▶ _Entries provided_:
================================

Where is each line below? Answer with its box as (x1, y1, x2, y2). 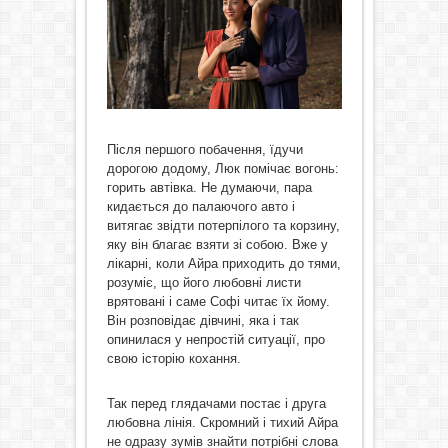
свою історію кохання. (106, 350, 241, 366)
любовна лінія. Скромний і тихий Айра (106, 414, 338, 430)
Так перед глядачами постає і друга (106, 395, 326, 411)
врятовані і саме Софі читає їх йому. (106, 293, 330, 309)
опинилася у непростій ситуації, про (106, 331, 325, 347)
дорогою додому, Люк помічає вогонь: (106, 160, 339, 176)
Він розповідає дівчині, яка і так (106, 312, 299, 328)
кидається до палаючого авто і (106, 198, 295, 214)
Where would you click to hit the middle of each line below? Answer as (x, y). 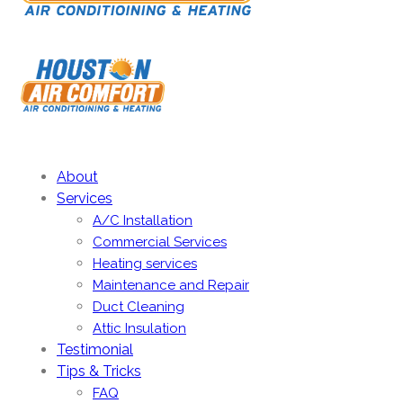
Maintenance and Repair (171, 286)
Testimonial (95, 350)
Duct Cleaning (139, 307)
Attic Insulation (139, 329)
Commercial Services (160, 242)
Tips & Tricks (99, 372)
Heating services (145, 264)
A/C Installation (143, 221)
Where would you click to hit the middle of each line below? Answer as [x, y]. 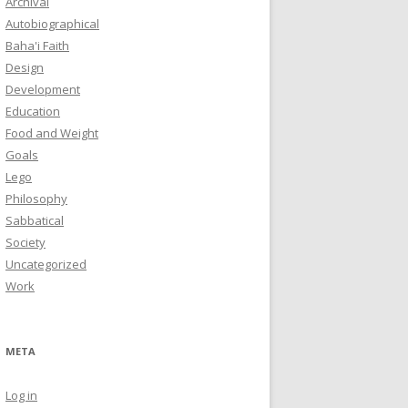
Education [33, 111]
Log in [21, 395]
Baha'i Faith [37, 46]
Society [25, 242]
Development [43, 89]
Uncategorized [46, 264]
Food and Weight [52, 133]
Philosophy [36, 199]
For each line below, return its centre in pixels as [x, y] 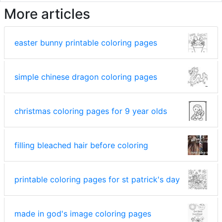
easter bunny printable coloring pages [86, 43]
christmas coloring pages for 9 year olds [91, 111]
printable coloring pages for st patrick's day [97, 180]
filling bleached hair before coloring [81, 145]
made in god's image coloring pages [83, 214]
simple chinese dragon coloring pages [86, 77]
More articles [47, 14]
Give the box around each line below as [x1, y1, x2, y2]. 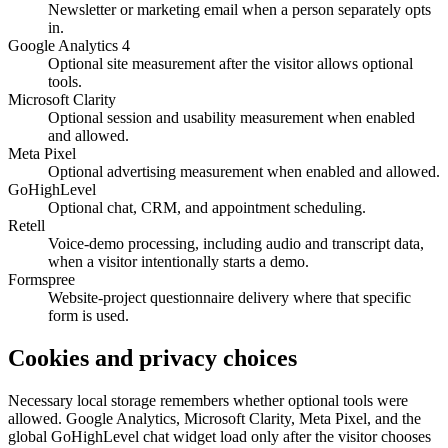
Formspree [8, 271, 75, 289]
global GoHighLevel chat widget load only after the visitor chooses [8, 427, 431, 445]
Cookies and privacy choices [8, 344, 297, 371]
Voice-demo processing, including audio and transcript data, [48, 235, 424, 253]
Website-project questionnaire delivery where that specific [48, 289, 411, 307]
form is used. [48, 307, 129, 325]
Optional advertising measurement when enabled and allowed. [48, 163, 440, 181]
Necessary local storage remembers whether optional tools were [8, 391, 408, 409]

================================

▶ _Assignment_: Check each line of the material above for the word "printable", then state how many lines hold it. Only the number.

▶ _Result of this exercise_: 2